§ **Exercise inputs**:
──────────────────────────────

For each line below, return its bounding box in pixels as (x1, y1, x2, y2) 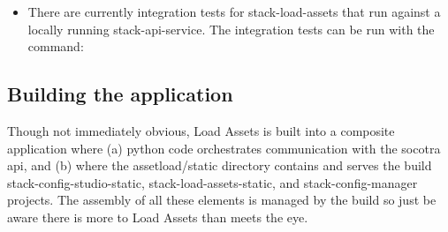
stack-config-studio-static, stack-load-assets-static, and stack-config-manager (7, 173, 418, 191)
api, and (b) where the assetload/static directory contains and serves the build (7, 156, 432, 175)
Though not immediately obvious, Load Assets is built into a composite (7, 121, 395, 139)
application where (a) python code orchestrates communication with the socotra (7, 138, 441, 157)
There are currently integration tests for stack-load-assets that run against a (27, 3, 441, 20)
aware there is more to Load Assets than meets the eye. (7, 207, 308, 226)
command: (27, 37, 84, 56)
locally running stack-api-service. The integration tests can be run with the (27, 19, 435, 38)

──────────────────────────────

§ **Task description**:
Select and copy each line from the data that includes the word "static".

§ **Output of the task**:
stack-config-studio-static, stack-load-assets-static, and stack-config-manager (7, 173, 418, 191)
api, and (b) where the assetload/static directory contains and serves the build (7, 156, 432, 175)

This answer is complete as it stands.